The second aron is the one that contains Joseph’s bones – aron also designates a coffin.

An ark. A coffin.

The mixed multitude that trembled with fear, that danced in rejoicing, the mixed multitude that will experience a lifetime of vicissitudes in the wilderness, that people carries with them both memory and hope, both death and the law that sustains life.

The act of ritual remembrance has been one of the most powerful ways by which we have maintained our multifaceted, diverse, and ever-changing sense of what it means to be Jewish. We know who we are when we can identify who we come from. This is fact, even when our ancestors are mythical creations, the stuff of stories told around campfires under ancient skies and brilliant stars. They are real to us – or can be. Their flaws are our flaws; their struggles are heartbreakingly familiar.

What child with brothers and (or) sisters does not worry that her mother favors a sibling? So, too, did Esau suspect Rebecca, and not without reason. How many women have found themselves trying to do everything right, only to be pushed aside, misused, even abused? Both Tamars of Tanakh will be, though Judah’s daughter-in-law will win the day in the end. David’s own daughter will be disgraced and humiliated by a half-brother who mercilessly ignores her pleas and rapes her. Afterwards, like so many women of our own time, she will be told to hush, to keep silent, to say nothing.

Memory binds us. And the law? Most Jews of our time hardly live by it. Yet it still sustains us, still teaches us, still asks us to consider: What is ethical speech? What is thoughtful, kind behavior? Do we not know this in our bones (did Joseph?): Treat the stranger kindly and love your neighbors.

Perhaps there are few Jews who study the commentary Hillel directed us to explore.
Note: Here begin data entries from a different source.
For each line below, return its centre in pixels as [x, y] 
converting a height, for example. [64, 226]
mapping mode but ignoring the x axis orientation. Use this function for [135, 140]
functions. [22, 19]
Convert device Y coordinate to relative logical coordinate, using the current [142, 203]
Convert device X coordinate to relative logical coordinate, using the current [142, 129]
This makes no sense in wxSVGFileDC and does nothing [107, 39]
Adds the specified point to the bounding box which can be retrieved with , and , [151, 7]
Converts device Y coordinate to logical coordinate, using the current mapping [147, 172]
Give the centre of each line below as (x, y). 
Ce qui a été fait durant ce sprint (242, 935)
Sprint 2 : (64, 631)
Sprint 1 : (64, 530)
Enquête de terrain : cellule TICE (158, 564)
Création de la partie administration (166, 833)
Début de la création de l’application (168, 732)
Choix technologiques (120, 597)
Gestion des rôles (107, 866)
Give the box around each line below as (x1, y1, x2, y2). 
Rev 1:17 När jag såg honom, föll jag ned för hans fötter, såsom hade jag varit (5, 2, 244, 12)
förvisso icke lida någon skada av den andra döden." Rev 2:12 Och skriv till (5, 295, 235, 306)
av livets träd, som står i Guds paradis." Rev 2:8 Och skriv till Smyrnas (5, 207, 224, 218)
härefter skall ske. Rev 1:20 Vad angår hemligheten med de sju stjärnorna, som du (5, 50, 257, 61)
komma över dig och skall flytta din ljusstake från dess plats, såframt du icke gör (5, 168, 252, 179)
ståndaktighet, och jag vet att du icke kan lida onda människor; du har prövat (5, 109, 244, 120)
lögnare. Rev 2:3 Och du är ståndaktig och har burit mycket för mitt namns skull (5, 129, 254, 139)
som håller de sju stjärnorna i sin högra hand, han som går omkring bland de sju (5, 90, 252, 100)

But most Jews know something of its existence. Our law can be our hope to be better human beings as well as better Jews.

I see those people (who never existed?) before me. I see them carry that aron, the one holding our ignorance and failure in the form of shattered shards of stone, but holding the whole ones, too, the Second Chance.

I see them carrying the other aron, the coffin holding memories of an earlier time, of a patriarch and our family of origins, of a man who acted both cruelly and mercifully.
This Shabbat, we begin the story of Exodus. We will read of terror and darkness, of death and daytime horrors. We will read of freedom and joy, too. Memory and law, knowing where we came from and who we must be: This is my vision of those two arons.

Perhaps it is not history. But it is true.